Hi Ms. Member.
Pic of four honeys.
Two labeled jars are both Sourwood. The bear jar in acacia honey color 10 or white honey. The sourwood is about color 20-30 the jar far left is 2019 color 30 from my apiary.
You may have clover honey or the likes which sometimes is color 10, the lightest color, the most valuable to the consumer eye.
Taste is the best indication, however there are many simple test to determine purity: cotton burn as mentioned by Ben, skin cream, dissolving in water etc. taste is the best test to me.
Thank you Mr. Van, that is a very helpful picture. I should try the skin test using sugar syrup as a control and see if that helps me to notice any difference. I agree that taste is probably the best test, but I'm just not experienced enough tasting different honey varieties. (Before I kept bees I always bought sourwood, so I really only know what that tastes like.)
Bees usually segregate honey by flower type.

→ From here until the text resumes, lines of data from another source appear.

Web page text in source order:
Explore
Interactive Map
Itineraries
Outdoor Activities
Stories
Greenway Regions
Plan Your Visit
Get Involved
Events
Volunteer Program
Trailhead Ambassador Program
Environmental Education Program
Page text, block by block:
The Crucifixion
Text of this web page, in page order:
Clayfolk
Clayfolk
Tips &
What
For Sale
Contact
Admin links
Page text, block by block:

I have seen honey frames with a clear line between different flower types, very distinctive color change. If your bees did have access to sugar syrup then most likely this syrup would be grouped on a frame along side natural flower honey. So the obvious question is did your frames of honey appear segregated by color contrast. Yes I realize a possibility of natural light color 10 Pure honey not being distinguished by segregation, but the odds are: on a more likely than not basis a color segregation contrast by sugar syrup with real honey.

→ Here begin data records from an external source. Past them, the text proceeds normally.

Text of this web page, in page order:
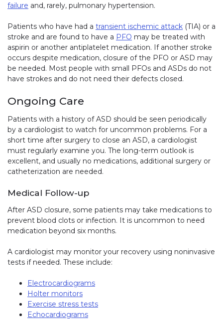
failure and, rarely, pulmonary hypertension.
Patients who have had a transient ischemic attack (TIA) or a
stroke and are found to have a PFO may be treated with
aspirin or another antiplatelet medication. If another stroke
occurs despite medication, closure of the PFO or ASD may
be needed. Most people with small PFOs and ASDs do not
have strokes and do not need their defects closed.
Ongoing Care
Patients with a history of ASD should be seen periodically
by a cardiologist to watch for uncommon problems. For a
short time after surgery to close an ASD, a cardiologist
must regularly examine you. The long-term outlook is
excellent, and usually no medications, additional surgery or
catheterization are needed.
Medical Follow-up
After ASD closure, some patients may take medications to
prevent blood clots or infection. It is uncommon to need
medication beyond six months.
A cardiologist may monitor your recovery using noninvasive
tests if needed. These include:
Electrocardiograms
Holter monitors
Exercise stress tests
Echocardiograms
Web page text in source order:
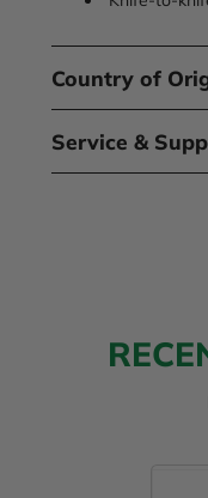
Country of
Service &
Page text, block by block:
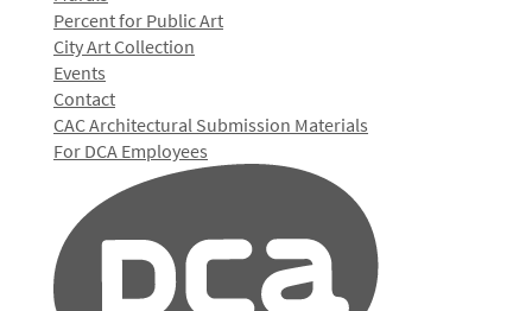
Percent for Public Art
City Art Collection
Events
Contact
CAC Architectural Submission Materials
For DCA Employees
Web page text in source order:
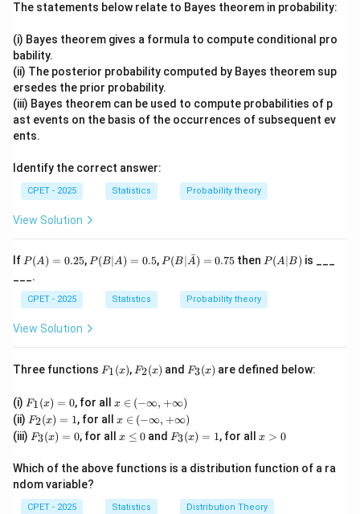
known in advance) can be used either at the pre-
selection stage, before the sample is drawn, or at the
post-selection (estimation) stage, after the sample
values are observed, as in ratio and regression
estimators.
Step 2: In stratified random sampling, the auxiliary
variable (for example age group, region, income class)
unit is selected. This directly uses auxiliary information
at the pre-selection stage.
Step 3:Systematic sampling only needs a serial
units based on natural or geographical proximity, and
two-stage sampling selects first-stage units (often
clusters) and then subsamples within them; none of
these three inherently require an external auxiliary
variable to build the design before selection.
auxiliary information at the pre-selection stage.
Download Solution in PDF
The statements below relate to Bayes theorem in probability:
(i) Bayes theorem gives a formula to compute conditional pro
bability.
(ii) The posterior probability computed by Bayes theorem sup
ersedes the prior probability.
(iii) Bayes theorem can be used to compute probabilities of p
ast events on the basis of the occurrences of subsequent ev
ents.
Identify the correct answer:
CPET - 2025 Statistics Probability theory
View Solution
If P
(A)
=
0.2
5
P(A) = 0.25, P
(B
0.
5
P(B∣A) = 0.5, P(B|
\bar
= 0.
P (B∣A
ˉ) = 0.75 then P
(A
B)
P(A∣B) is ___
___.
CPET - 2025 Statistics Probability theory
View Solution
Three functions F_
F1(x), F_
F2(x) and F_
F3(x) are defined below:
(i) F_
1
(x)
=
F1(x) = 0, for all x
n
(-
nf
t
+
x ∈ (−∞, +∞)
(ii) F_
2
(x)
1
F2(x) = 1, for all x
n
\i
y,
x ∈ (−∞, +∞)
(iii) F_
=
0
F3(x) = 0, for all x
0
x ≤ 0 and F_
=
F3(x) = 1, for allx
x > 0
Which of the above functions is a distribution function of a ra
ndom variable?
CPET - 2025 Statistics Distribution Theory

That is good advice, and I'll pay attention to this in the future. The frames that this light stuff came from didn't have any sort of dividing line like that I could see. (I'm pretty careful about keeping different colored honeys separated when I crush and strain.) But like you said, if the honey alongside it is quite light (like sourwood), I think that would be difficult to detect, especially in a capped frame. The other challenge is the different colors of wax in the different frames, which can make a light honey look darker. I crushed and strained a frame today that I thought was too dark to be sourwood, but it turned out it was just a darker wax.
Sourwood honey has the slightest licorice flavor to me. Anybody else notice this?
That is actually a good way to describe it. I've never really thought about it like that, but it kind of does remind one of licorice. Sourwood has a VERY subtle "spicey" aftertaste like licorice.